--- DATA FOR REVIEW ---
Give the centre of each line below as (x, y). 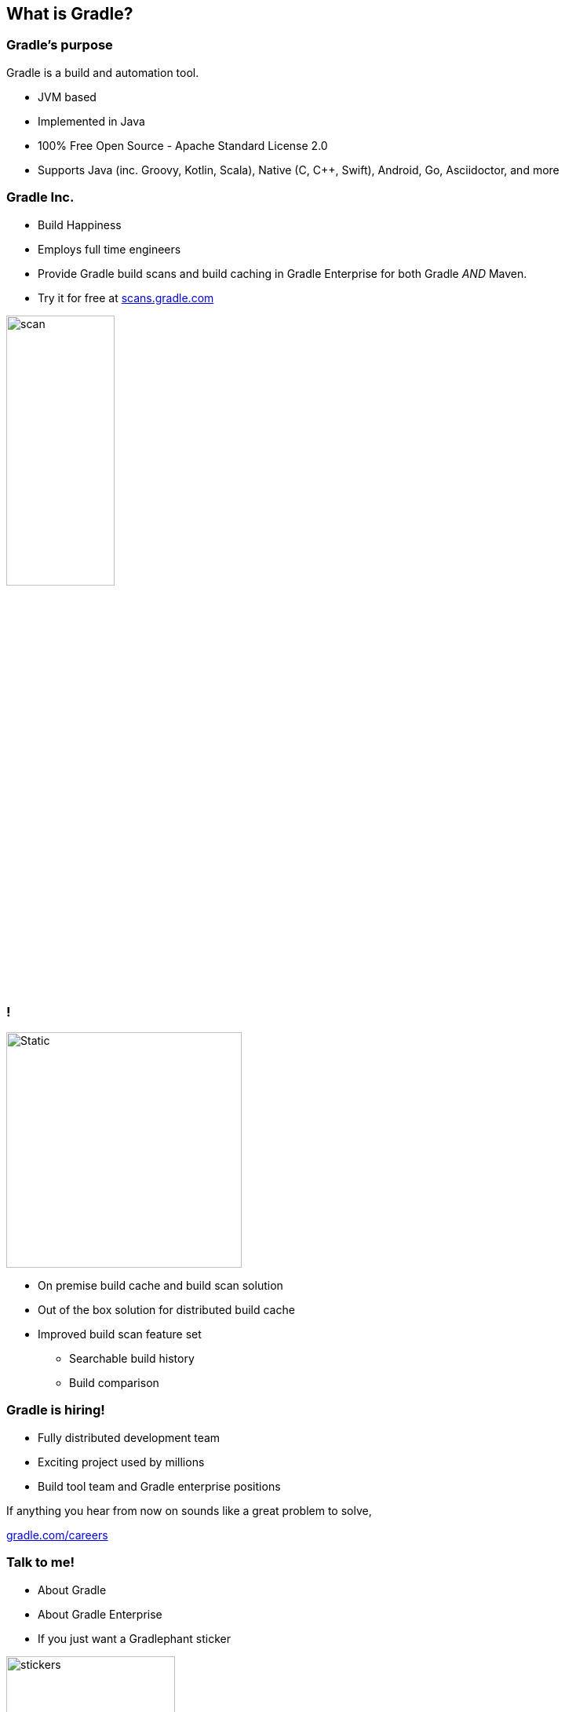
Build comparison (114, 1383)
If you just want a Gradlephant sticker (134, 1638)
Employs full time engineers (109, 249)
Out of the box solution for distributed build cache (166, 1310)
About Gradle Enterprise (100, 1614)
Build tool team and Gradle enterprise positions (159, 1486)
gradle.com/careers (57, 1535)
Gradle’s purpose (60, 45)
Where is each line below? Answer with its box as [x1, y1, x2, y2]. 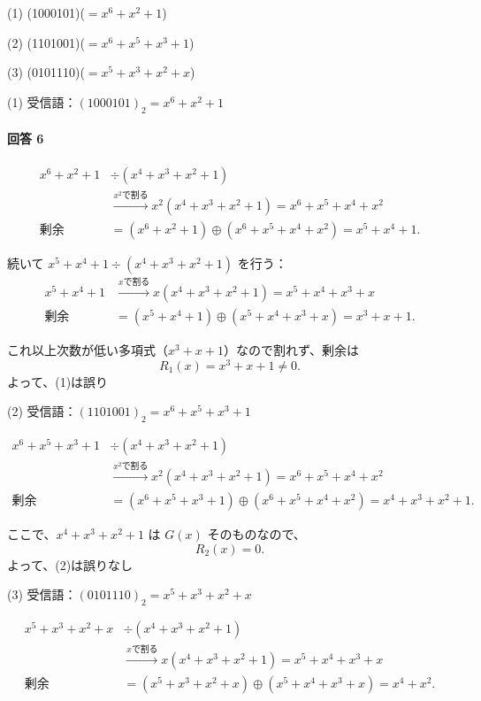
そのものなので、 [207, 525, 306, 543]
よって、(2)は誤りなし [7, 555, 134, 574]
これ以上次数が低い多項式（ [7, 341, 168, 359]
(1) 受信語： [7, 92, 77, 111]
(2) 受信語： [7, 402, 77, 420]
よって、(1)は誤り [7, 372, 109, 390]
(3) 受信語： [7, 585, 77, 604]
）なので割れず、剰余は [223, 341, 359, 359]
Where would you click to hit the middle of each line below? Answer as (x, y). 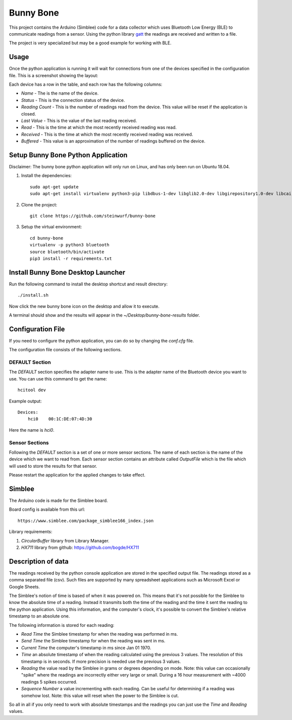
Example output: (25, 401)
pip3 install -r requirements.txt (71, 258)
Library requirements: (31, 532)
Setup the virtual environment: (52, 227)
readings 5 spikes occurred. (49, 682)
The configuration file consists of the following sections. (65, 350)
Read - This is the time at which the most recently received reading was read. (99, 127)
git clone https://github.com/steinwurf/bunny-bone (93, 216)
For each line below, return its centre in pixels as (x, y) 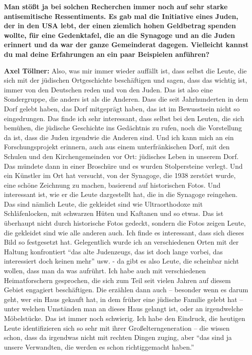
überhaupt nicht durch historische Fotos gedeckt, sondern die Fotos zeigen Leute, (125, 223)
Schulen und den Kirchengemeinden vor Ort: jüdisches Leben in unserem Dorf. (121, 156)
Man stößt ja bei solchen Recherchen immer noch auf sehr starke (116, 6)
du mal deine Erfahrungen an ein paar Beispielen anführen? (107, 54)
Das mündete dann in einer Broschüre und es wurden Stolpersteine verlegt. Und (123, 166)
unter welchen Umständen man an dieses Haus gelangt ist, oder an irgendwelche (124, 309)
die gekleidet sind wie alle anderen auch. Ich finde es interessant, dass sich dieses (124, 232)
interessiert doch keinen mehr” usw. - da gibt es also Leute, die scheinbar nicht (122, 261)
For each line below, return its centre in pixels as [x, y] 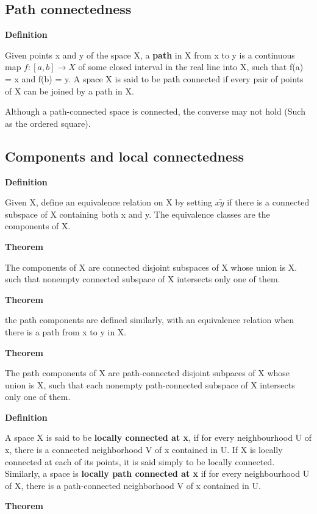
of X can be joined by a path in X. [69, 91]
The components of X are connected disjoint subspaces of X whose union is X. [151, 267]
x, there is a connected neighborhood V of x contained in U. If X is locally [144, 450]
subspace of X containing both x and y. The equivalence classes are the [137, 214]
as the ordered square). [48, 123]
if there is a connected [268, 202]
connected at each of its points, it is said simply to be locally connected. [140, 461]
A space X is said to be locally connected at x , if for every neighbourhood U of [158, 437]
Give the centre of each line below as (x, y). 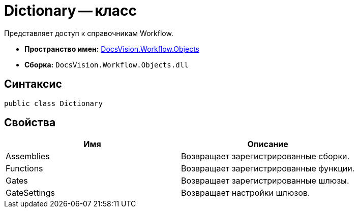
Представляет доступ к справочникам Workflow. (89, 33)
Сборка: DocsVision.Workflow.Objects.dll (107, 64)
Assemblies (28, 156)
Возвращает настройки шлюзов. (246, 193)
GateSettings (30, 193)
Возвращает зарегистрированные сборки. (265, 156)
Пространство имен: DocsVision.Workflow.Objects (112, 49)
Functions (24, 169)
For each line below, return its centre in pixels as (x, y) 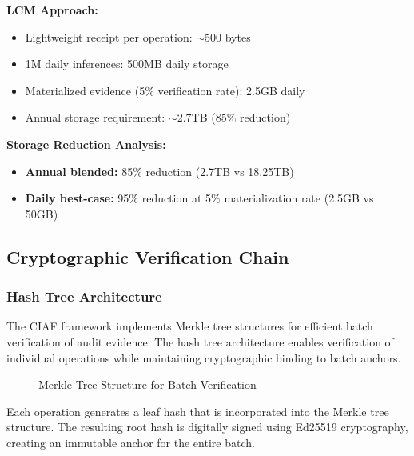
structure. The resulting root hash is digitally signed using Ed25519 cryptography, (207, 427)
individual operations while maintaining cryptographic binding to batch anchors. (204, 357)
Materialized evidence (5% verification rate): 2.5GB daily (165, 90)
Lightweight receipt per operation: (109, 36)
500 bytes (228, 36)
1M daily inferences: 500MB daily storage (127, 64)
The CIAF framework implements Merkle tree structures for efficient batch (190, 326)
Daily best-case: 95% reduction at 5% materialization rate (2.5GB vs (199, 198)
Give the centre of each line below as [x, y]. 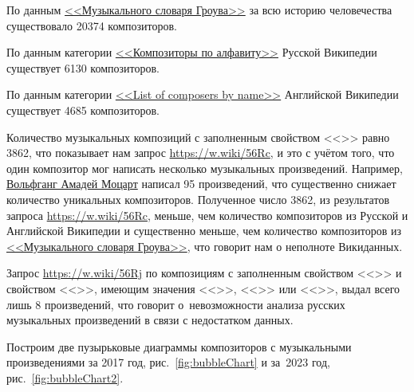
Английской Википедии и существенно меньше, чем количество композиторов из [204, 231]
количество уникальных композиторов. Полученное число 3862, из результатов [198, 199]
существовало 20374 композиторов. [92, 25]
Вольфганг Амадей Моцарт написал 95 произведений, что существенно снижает [201, 184]
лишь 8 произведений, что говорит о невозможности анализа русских [176, 304]
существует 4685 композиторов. [83, 110]
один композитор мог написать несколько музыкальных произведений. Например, [205, 168]
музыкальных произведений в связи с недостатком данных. [150, 320]
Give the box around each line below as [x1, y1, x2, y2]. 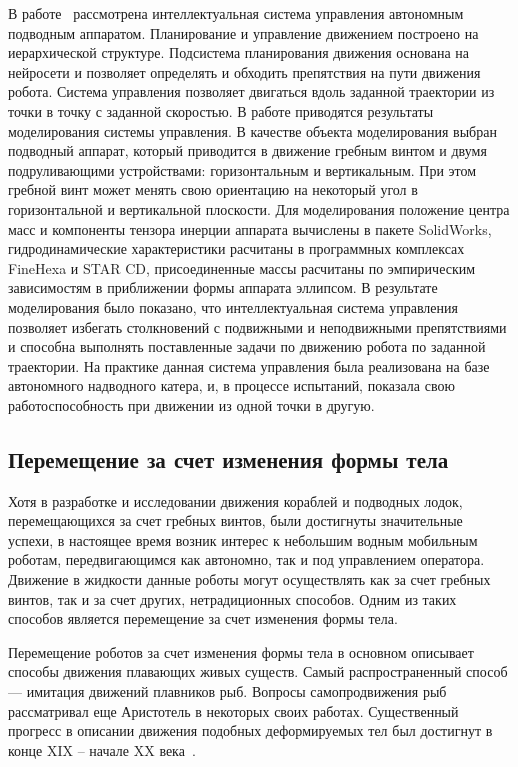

--- EXERCISE ---
Repeat the records above exactly, from the first line through the line that contains "Out of the box", and leave out the pictures.

--- EXERCISE SOLUTION ---
Give the centre of each line below as (x, y). 
Build comparison (114, 1383)
If you just want a Gradlephant sticker (134, 1638)
Employs full time engineers (109, 249)
Out of the box solution for distributed build cache (166, 1310)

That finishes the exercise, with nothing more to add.